◆ REQUIRED ACTION
Pull each line holding "płaszczyźnie" out of the entries below.

********************

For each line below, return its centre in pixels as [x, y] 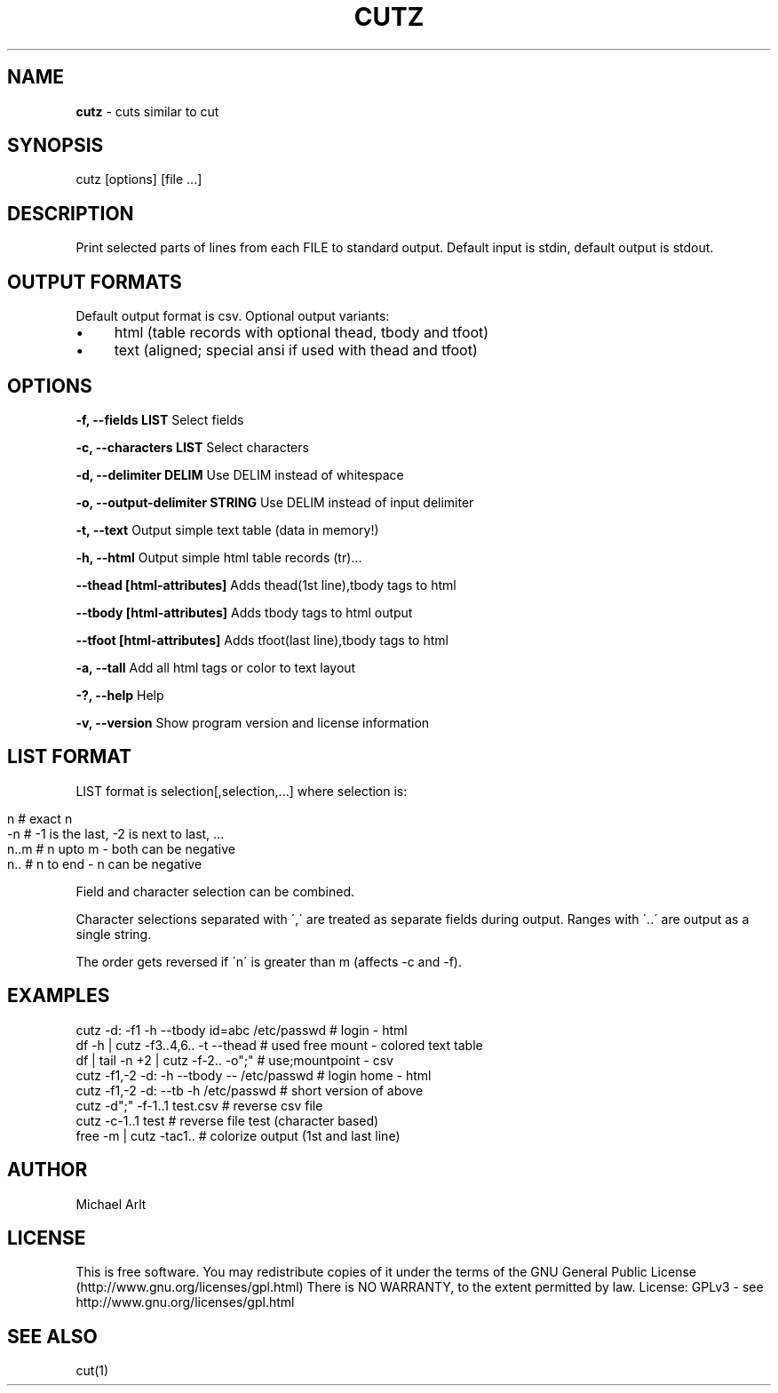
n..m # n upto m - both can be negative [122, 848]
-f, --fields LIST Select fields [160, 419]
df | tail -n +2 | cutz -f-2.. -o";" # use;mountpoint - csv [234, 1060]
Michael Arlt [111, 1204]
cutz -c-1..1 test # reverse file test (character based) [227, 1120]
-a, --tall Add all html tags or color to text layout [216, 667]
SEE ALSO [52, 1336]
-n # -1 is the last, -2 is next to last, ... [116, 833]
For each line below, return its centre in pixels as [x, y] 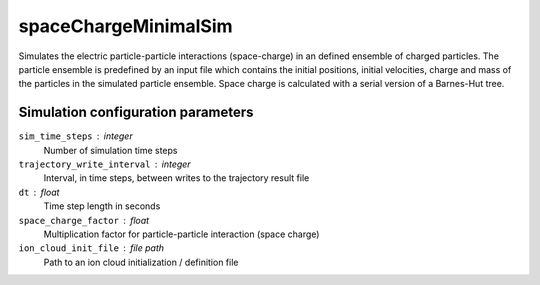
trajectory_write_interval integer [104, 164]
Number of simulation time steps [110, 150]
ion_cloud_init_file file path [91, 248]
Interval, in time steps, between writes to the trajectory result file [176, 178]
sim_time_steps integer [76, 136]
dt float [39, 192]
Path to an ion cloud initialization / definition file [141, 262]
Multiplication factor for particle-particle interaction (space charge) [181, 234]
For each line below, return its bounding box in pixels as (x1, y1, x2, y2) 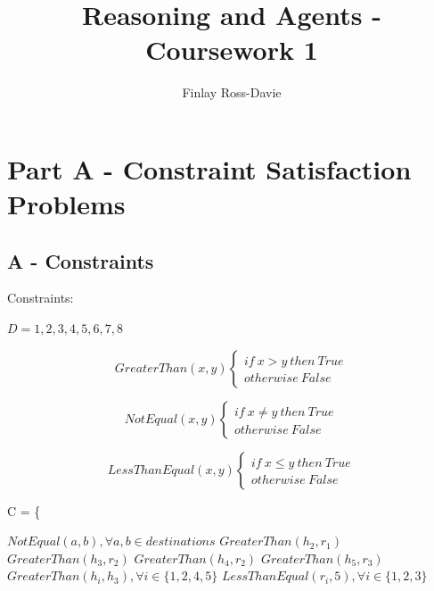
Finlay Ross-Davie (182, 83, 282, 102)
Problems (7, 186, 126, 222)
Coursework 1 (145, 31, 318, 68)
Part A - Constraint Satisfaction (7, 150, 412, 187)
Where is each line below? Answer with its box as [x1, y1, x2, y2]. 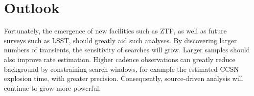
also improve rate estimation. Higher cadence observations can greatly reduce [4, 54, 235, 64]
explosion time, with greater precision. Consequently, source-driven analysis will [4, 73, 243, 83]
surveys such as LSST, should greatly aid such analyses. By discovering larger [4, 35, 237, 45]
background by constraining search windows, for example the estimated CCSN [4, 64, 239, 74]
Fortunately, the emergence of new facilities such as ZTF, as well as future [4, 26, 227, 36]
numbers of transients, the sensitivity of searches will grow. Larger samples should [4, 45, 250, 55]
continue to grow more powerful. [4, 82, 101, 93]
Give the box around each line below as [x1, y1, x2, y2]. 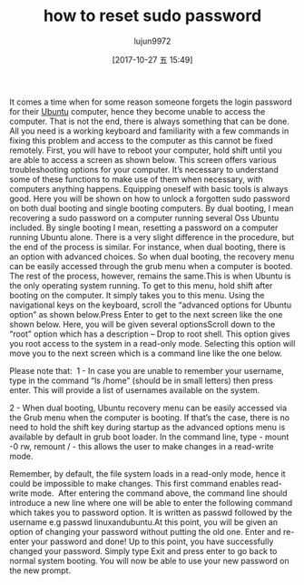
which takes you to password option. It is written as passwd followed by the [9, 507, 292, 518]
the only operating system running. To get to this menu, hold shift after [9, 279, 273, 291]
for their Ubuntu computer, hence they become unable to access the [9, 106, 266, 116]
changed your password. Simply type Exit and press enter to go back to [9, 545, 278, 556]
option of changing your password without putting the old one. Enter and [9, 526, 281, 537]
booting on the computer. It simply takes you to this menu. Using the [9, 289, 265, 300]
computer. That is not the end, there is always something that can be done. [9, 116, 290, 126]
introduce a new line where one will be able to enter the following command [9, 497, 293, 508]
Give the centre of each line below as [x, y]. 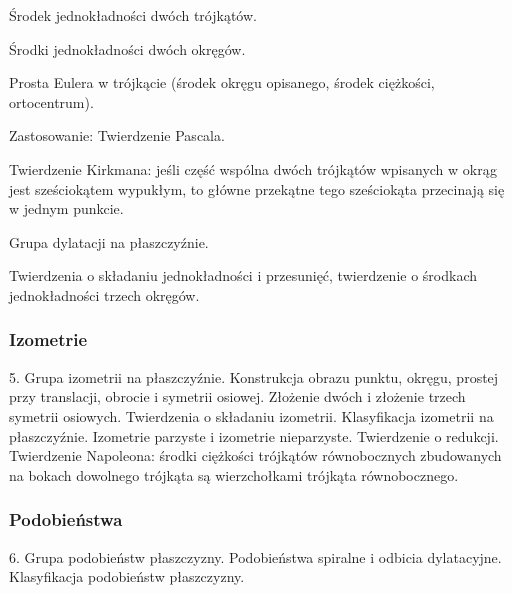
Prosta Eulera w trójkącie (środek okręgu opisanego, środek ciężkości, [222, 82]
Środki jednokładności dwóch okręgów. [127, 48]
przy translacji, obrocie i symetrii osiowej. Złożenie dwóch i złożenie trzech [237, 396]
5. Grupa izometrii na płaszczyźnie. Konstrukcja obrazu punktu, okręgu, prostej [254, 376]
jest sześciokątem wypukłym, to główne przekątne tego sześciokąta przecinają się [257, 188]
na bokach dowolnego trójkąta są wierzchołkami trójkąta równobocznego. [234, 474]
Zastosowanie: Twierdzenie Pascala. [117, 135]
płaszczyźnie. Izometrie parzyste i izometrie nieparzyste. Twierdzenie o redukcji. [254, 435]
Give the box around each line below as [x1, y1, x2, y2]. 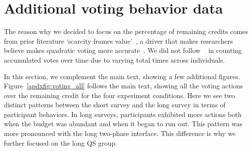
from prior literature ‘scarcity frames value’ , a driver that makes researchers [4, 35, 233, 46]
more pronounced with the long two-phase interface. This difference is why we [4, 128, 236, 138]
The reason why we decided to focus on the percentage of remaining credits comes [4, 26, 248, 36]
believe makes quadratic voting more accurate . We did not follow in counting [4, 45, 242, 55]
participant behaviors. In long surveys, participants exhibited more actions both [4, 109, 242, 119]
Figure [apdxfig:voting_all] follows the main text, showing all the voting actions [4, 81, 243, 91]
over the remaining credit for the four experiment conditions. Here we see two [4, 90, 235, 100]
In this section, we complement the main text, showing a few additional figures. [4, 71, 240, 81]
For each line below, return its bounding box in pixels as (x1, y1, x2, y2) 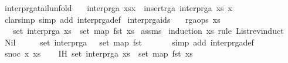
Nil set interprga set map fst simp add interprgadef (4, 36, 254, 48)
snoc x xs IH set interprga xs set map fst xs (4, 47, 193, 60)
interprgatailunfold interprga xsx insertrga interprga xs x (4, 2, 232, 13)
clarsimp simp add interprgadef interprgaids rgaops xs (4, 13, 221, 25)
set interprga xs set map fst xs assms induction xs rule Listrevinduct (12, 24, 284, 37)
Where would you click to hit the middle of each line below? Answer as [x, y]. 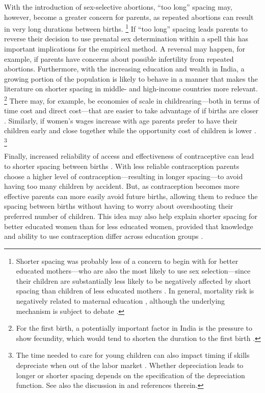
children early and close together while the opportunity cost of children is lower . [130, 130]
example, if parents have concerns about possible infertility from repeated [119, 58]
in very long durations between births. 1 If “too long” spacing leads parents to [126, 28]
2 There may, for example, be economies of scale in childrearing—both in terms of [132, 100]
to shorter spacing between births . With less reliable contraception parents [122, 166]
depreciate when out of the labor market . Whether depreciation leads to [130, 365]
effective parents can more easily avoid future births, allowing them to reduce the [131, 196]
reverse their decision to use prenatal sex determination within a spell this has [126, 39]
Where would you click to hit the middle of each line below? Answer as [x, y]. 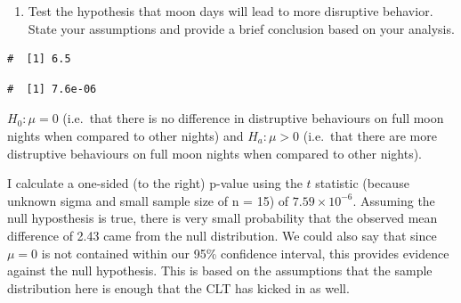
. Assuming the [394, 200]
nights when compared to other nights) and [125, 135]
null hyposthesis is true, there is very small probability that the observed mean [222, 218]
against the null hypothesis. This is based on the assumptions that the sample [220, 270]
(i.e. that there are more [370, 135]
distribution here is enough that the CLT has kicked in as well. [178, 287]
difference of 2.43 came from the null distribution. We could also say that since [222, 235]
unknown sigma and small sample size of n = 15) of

********************

◆ EXERCISE OUTPUT
5. Grupa izometrii na płaszczyźnie. Konstrukcja obrazu punktu, okręgu, prostej [254, 376]
płaszczyźnie. Izometrie parzyste i izometrie nieparzyste. Twierdzenie o redukcji. [254, 435]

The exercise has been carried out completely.